» Problem requirements
Dropping every picture, set down exactly the lines in the entries below, starting with the line with "A [54, 195]" and going on through the line with "Process (58, 351, 105, 365)".

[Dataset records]
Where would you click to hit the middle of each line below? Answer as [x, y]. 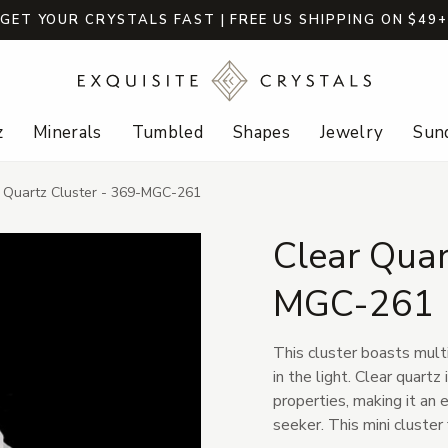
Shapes [261, 133]
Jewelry [352, 133]
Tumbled [167, 133]
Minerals [67, 133]
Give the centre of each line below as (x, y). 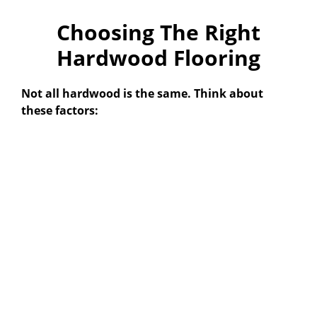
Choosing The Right (158, 33)
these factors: (60, 111)
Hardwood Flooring (158, 58)
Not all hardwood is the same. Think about (142, 94)
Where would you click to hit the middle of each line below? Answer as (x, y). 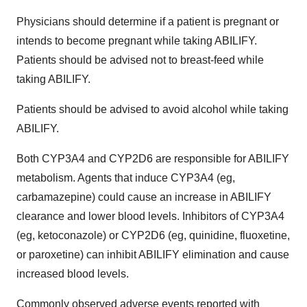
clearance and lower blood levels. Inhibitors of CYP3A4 (150, 216)
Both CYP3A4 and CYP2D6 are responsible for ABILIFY (153, 159)
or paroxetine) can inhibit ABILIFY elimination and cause (153, 255)
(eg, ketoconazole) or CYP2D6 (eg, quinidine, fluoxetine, (153, 235)
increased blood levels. (73, 274)
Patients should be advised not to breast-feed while (140, 60)
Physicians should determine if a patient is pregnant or (148, 22)
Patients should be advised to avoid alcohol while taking (152, 109)
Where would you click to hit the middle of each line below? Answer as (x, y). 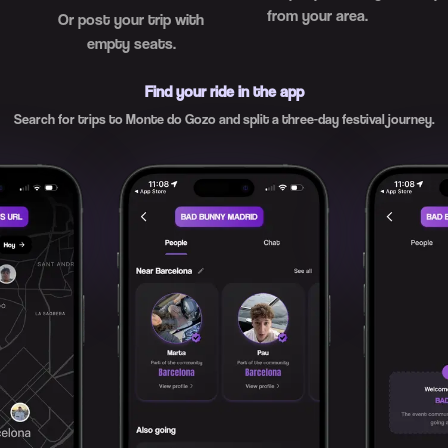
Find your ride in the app (224, 91)
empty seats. (131, 43)
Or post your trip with (131, 19)
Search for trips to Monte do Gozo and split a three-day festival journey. (224, 118)
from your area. (317, 15)
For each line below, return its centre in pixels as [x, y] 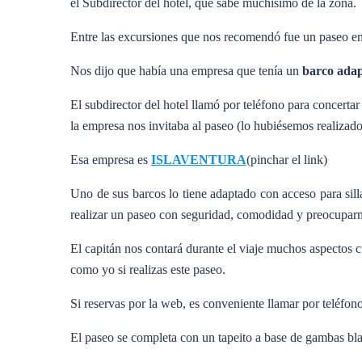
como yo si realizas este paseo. [148, 269]
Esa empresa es [111, 159]
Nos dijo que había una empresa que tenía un [186, 70]
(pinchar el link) [287, 159]
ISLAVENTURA [199, 159]
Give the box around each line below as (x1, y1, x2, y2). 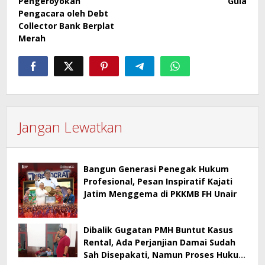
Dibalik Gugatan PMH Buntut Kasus (83, 224, 233, 235)
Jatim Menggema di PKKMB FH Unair (83, 188, 237, 200)
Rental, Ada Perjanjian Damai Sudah (83, 236, 235, 248)
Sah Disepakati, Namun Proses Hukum (83, 248, 247, 260)
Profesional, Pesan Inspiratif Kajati (83, 176, 232, 188)
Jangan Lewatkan (18, 117, 122, 137)
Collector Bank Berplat (18, 20, 114, 32)
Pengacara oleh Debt (18, 8, 108, 20)
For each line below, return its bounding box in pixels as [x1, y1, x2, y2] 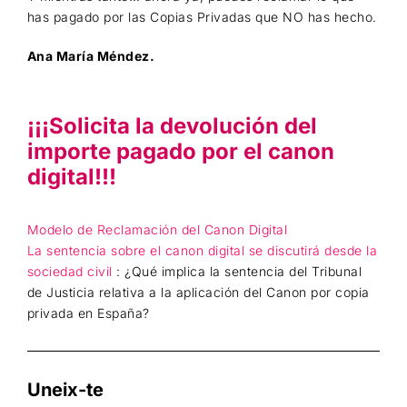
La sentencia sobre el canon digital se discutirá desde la [26, 243, 378, 259]
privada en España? [26, 305, 150, 322]
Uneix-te [26, 379, 104, 402]
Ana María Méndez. [26, 48, 155, 65]
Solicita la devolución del [48, 113, 317, 140]
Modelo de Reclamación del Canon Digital [26, 222, 288, 238]
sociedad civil [26, 263, 117, 280]
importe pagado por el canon [26, 138, 334, 165]
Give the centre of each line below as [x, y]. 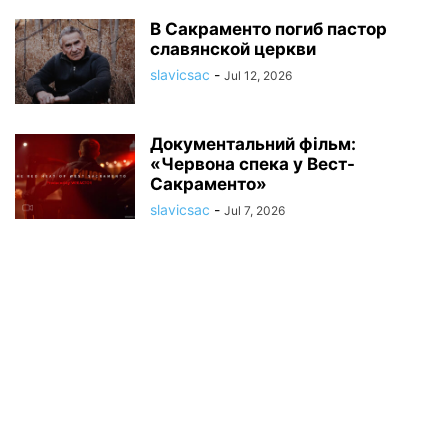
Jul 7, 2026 [254, 211]
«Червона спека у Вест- [252, 164]
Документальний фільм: [253, 144]
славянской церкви [233, 49]
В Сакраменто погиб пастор [268, 29]
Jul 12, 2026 [258, 76]
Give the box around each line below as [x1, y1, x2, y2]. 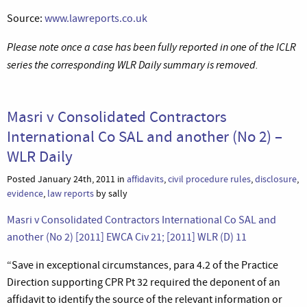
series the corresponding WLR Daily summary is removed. [7, 57, 258, 72]
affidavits [127, 172, 164, 186]
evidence [7, 186, 43, 200]
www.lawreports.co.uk [45, 11, 147, 25]
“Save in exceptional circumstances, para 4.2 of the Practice [7, 258, 278, 272]
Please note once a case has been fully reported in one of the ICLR [7, 39, 296, 54]
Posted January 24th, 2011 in [7, 172, 127, 186]
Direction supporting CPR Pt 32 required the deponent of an [7, 275, 280, 289]
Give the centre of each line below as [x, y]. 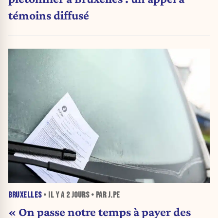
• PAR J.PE [105, 195]
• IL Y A [54, 195]
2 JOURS [77, 195]
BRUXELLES [25, 195]
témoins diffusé [49, 15]
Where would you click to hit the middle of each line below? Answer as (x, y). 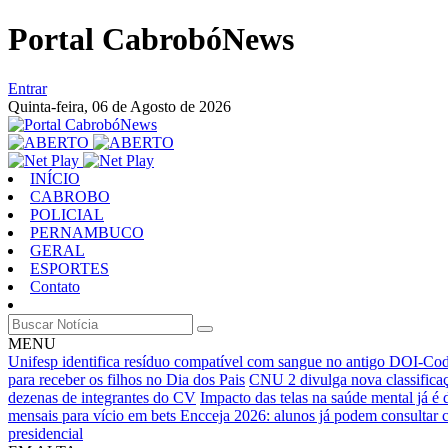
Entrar (27, 88)
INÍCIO (55, 178)
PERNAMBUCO (87, 232)
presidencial (45, 433)
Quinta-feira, (50, 106)
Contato (55, 286)
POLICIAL (67, 214)
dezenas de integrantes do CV (102, 397)
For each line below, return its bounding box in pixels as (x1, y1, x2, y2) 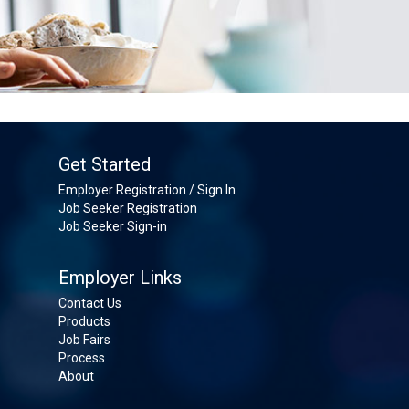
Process (58, 351, 105, 365)
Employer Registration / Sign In (58, 183, 236, 197)
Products (58, 314, 110, 329)
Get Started (58, 153, 151, 175)
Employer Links (58, 267, 182, 288)
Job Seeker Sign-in (58, 219, 167, 234)
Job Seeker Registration (58, 201, 197, 215)
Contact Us (58, 296, 121, 310)
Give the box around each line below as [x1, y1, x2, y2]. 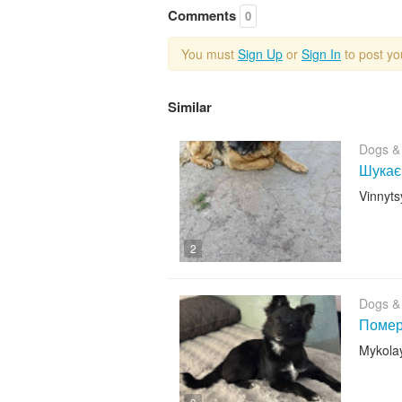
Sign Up [238, 44, 283, 63]
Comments [168, 4, 240, 25]
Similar [168, 96, 212, 117]
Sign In [301, 44, 341, 63]
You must [181, 44, 238, 63]
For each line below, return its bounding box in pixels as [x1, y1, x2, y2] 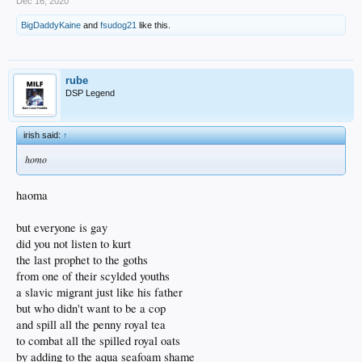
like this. [137, 20, 170, 31]
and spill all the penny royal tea [16, 316, 166, 332]
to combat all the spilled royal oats [16, 332, 180, 348]
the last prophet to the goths [16, 251, 148, 267]
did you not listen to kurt [16, 235, 131, 251]
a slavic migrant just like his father [16, 284, 183, 300]
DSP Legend [65, 88, 115, 99]
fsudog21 [100, 20, 137, 31]
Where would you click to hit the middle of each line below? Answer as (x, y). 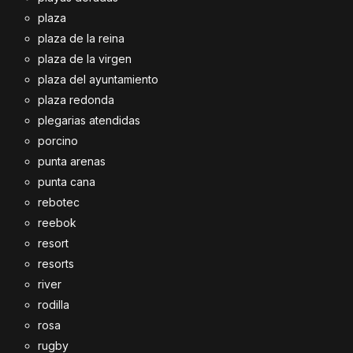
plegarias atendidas (89, 120)
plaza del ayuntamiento (98, 79)
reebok (57, 223)
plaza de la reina (81, 38)
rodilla (54, 305)
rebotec (59, 202)
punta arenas (72, 161)
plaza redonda (76, 100)
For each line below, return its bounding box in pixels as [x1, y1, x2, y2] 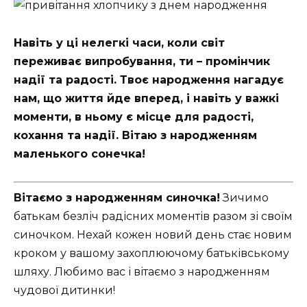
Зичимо [220, 191, 269, 204]
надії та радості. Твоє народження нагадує [14, 73, 284, 86]
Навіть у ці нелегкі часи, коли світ [14, 36, 225, 49]
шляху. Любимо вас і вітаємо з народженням [14, 265, 270, 278]
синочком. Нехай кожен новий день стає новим [14, 228, 292, 241]
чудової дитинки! [14, 283, 115, 297]
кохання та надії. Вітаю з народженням [14, 128, 257, 142]
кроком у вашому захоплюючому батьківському [14, 246, 289, 260]
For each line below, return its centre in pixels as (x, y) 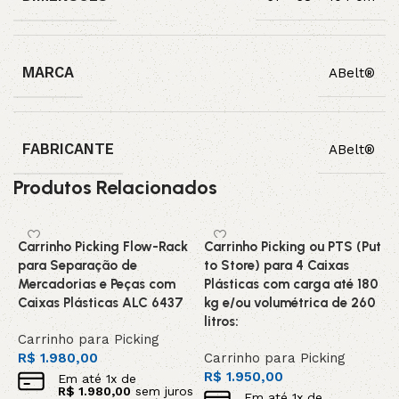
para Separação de (77, 265)
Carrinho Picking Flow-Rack (103, 247)
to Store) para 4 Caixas (277, 265)
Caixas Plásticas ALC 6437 (101, 303)
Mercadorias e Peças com (97, 284)
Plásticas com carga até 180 (291, 284)
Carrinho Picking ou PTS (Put (293, 247)
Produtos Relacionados (115, 187)
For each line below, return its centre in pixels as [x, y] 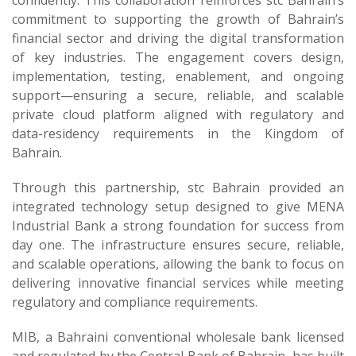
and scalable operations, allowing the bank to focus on [178, 264]
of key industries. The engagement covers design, [178, 57]
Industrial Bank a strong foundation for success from [178, 226]
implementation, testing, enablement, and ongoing [178, 76]
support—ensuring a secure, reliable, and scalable [178, 95]
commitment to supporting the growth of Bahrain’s [178, 19]
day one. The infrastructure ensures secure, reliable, [178, 245]
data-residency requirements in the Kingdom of [178, 133]
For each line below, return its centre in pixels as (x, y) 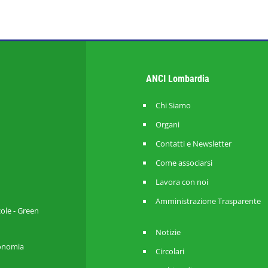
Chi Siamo (173, 105)
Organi (167, 124)
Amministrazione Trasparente (208, 201)
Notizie (168, 232)
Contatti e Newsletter (194, 144)
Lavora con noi (182, 182)
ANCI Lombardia (181, 79)
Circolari (170, 251)
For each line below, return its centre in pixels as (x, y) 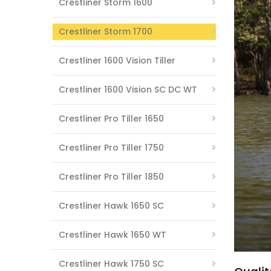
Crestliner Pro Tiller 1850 (111, 177)
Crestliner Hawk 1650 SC (111, 206)
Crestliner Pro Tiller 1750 (111, 148)
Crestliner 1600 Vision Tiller (117, 60)
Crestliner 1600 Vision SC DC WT (128, 90)
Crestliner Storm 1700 (106, 31)
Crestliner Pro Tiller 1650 (111, 119)
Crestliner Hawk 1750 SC (111, 264)
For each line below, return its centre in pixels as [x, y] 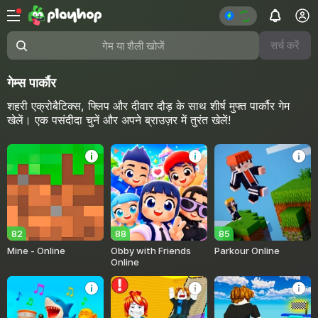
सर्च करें [285, 45]
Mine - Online [36, 250]
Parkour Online [247, 250]
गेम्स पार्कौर [32, 83]
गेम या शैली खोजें [40, 51]
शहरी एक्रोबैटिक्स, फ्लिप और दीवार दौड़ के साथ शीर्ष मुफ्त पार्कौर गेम [148, 106]
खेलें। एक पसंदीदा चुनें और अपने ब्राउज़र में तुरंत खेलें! [119, 120]
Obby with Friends [151, 250]
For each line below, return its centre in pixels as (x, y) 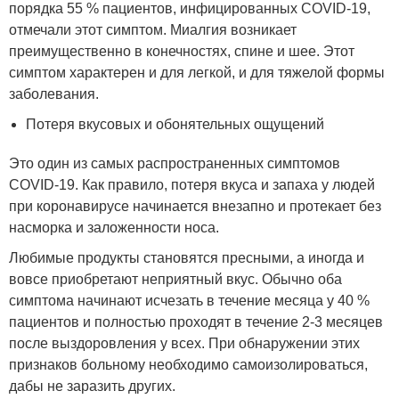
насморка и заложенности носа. (114, 228)
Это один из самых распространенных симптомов (175, 164)
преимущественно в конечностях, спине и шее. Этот (182, 52)
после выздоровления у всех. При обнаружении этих (184, 344)
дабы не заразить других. (92, 387)
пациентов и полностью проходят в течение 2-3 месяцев (196, 322)
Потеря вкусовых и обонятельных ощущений (175, 125)
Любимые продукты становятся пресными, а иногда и (187, 258)
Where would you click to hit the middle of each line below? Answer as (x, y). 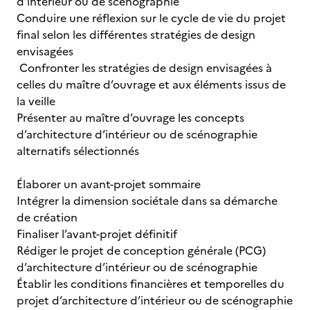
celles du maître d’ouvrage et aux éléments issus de (151, 84)
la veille (36, 101)
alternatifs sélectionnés (78, 151)
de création (47, 217)
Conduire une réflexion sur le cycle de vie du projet (151, 18)
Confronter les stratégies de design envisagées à (144, 68)
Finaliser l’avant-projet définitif (97, 234)
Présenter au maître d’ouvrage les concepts (130, 118)
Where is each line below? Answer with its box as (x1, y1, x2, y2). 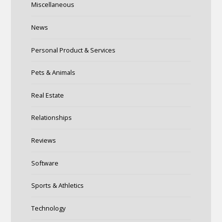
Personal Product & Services (31, 45, 115, 55)
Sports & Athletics (31, 181, 84, 190)
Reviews (31, 136, 56, 145)
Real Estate (31, 90, 64, 100)
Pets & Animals (31, 68, 75, 77)
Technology (31, 203, 65, 213)
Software (31, 158, 58, 167)
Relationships (31, 113, 72, 122)
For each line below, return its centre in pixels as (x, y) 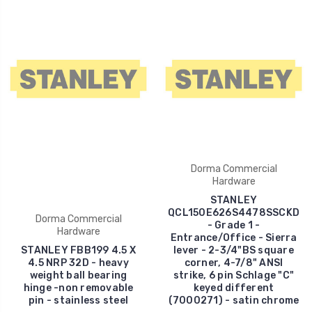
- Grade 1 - (234, 225)
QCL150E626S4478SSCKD (234, 212)
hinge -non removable (78, 288)
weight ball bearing (78, 275)
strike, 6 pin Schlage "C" (234, 275)
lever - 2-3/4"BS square (234, 250)
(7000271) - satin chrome (234, 300)
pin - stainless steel (78, 300)
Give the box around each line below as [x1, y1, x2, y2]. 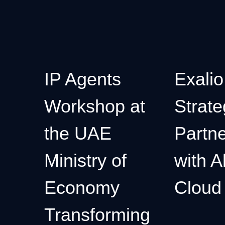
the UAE [44, 123, 111, 144]
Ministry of [44, 150, 127, 171]
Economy [44, 177, 120, 198]
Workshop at [44, 96, 145, 117]
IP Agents [44, 69, 121, 90]
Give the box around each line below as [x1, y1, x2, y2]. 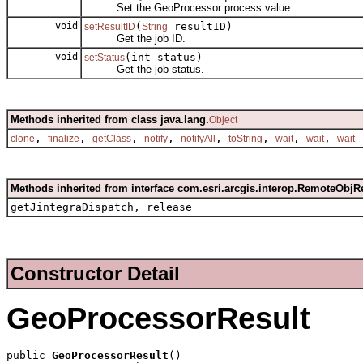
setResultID [84, 21, 135, 33]
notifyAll [181, 133, 216, 145]
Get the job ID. [84, 32, 186, 45]
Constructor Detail [11, 262, 180, 284]
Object [209, 114, 237, 126]
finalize [48, 133, 79, 145]
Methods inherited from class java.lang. [11, 113, 209, 126]
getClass [92, 133, 131, 145]
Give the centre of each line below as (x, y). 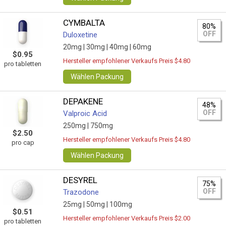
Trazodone (81, 192)
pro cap (23, 143)
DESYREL (80, 180)
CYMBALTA (84, 23)
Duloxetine (80, 35)
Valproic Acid (85, 114)
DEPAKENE (83, 101)
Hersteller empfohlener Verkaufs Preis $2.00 (127, 218)
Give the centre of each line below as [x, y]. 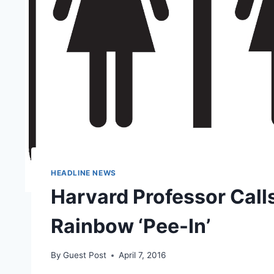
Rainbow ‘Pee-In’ [131, 226]
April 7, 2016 [143, 255]
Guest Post [85, 255]
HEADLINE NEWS [83, 172]
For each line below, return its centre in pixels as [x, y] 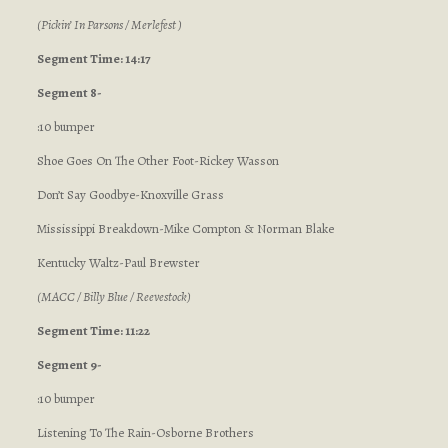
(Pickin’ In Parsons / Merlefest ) [109, 24]
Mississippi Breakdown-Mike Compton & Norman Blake [185, 228]
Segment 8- [69, 92]
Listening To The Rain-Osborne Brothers [145, 432]
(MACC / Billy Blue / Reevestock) [113, 296]
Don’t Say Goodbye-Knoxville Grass [130, 194]
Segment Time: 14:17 [93, 58]
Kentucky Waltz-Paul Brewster [118, 262]

» Task response
• IL Y A [54, 195]
2 JOURS [77, 195]
BRUXELLES [25, 195]
témoins diffusé [49, 15]
Where would you click to hit the middle of each line below? Answer as (x, y). 
Entrar (27, 88)
INÍCIO (55, 178)
PERNAMBUCO (87, 232)
presidencial (45, 433)
Quinta-feira, (50, 106)
Contato (55, 286)
POLICIAL (67, 214)
dezenas de integrantes do CV (102, 397)
For each line below, return its bounding box in pixels as (x1, y1, x2, y2) 
Process (58, 351, 105, 365)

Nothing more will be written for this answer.